*** Opening Data to process ***

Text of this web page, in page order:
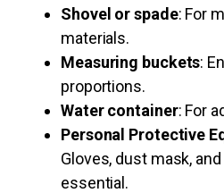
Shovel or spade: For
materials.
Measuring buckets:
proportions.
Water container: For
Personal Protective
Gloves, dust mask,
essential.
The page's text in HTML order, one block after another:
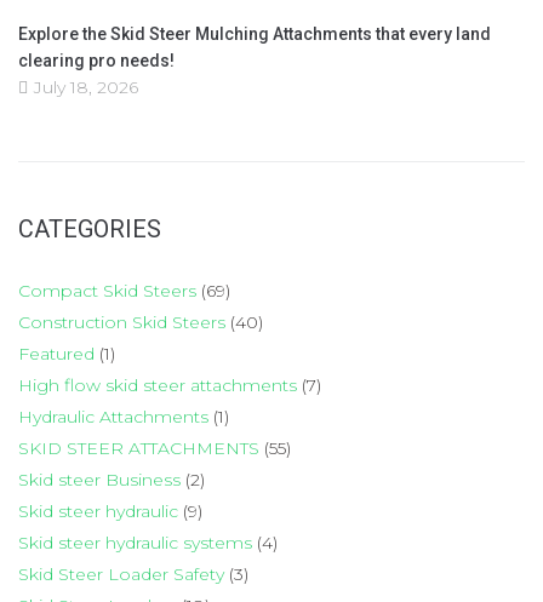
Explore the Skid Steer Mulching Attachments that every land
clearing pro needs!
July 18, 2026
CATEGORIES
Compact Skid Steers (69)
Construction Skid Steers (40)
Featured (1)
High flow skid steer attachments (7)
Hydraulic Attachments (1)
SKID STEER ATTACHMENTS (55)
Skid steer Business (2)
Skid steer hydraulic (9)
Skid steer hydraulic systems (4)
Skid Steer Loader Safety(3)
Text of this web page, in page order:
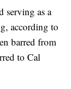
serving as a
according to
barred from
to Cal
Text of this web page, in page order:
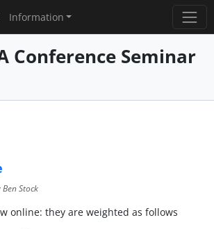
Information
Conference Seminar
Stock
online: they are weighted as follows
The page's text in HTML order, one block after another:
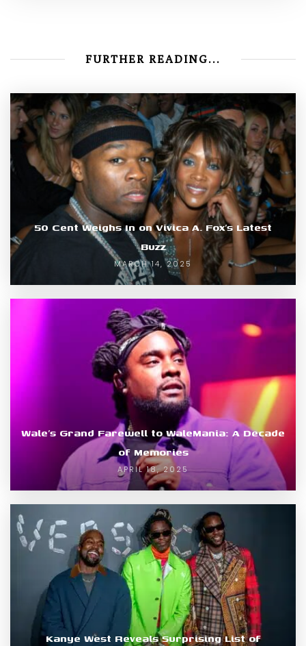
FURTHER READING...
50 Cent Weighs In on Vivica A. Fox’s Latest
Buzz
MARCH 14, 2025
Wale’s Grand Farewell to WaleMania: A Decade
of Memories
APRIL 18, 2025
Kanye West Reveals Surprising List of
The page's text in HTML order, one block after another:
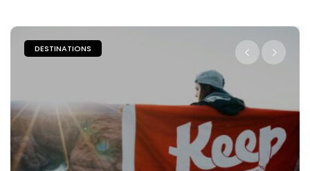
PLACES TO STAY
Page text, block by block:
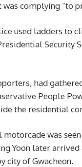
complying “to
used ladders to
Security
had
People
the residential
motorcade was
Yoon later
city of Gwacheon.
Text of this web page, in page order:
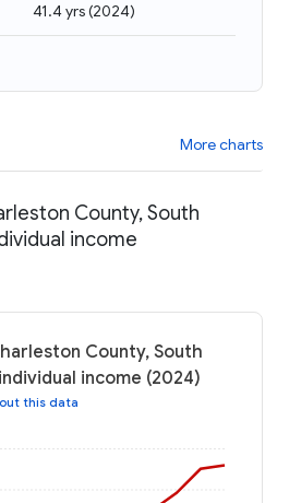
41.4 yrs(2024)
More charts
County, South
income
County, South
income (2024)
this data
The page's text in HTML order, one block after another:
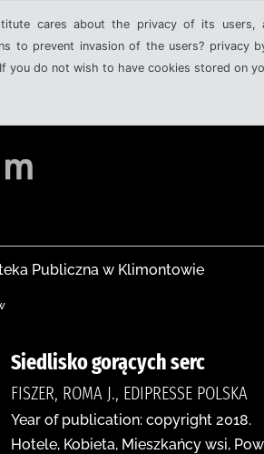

*** Closing Data to process ***

- Work to be completed -
Hand back the records above exactly, leaving out every picture.

- Answer section -
Text of this web page, in page order:
Shovel or spade: For
materials.
Measuring buckets:
proportions.
Water container: For
Personal Protective
Gloves, dust mask,
essential.
The page's text in HTML order, one block after another:
Explore the Skid Steer Mulching Attachments that every land
clearing pro needs!
July 18, 2026
CATEGORIES
Compact Skid Steers (69)
Construction Skid Steers (40)
Featured (1)
High flow skid steer attachments (7)
Hydraulic Attachments (1)
SKID STEER ATTACHMENTS (55)
Skid steer Business (2)
Skid steer hydraulic (9)
Skid steer hydraulic systems (4)
Skid Steer Loader Safety(3)
Text of this web page, in page order:
serving as a
according to
barred from
to Cal
Text of this web page, in page order:
Information
Conference Seminar
Stock
online: they are weighted as follows
The page's text in HTML order, one block after another:
FURTHER READING...
50 Cent Weighs In on Vivica A. Fox’s Latest
Buzz
MARCH 14, 2025
Wale’s Grand Farewell to WaleMania: A Decade
of Memories
APRIL 18, 2025
Kanye West Reveals Surprising List of
The page's text in HTML order, one block after another:
PLACES TO STAY
Page text, block by block:
complying “to
used ladders to
Security
had
People
the residential
motorcade was
Yoon later
city of Gwacheon.
Text of this web page, in page order:
41.4 yrs(2024)
More charts
County, South
income
County, South
income (2024)
this data
The page's text in HTML order, one block after another:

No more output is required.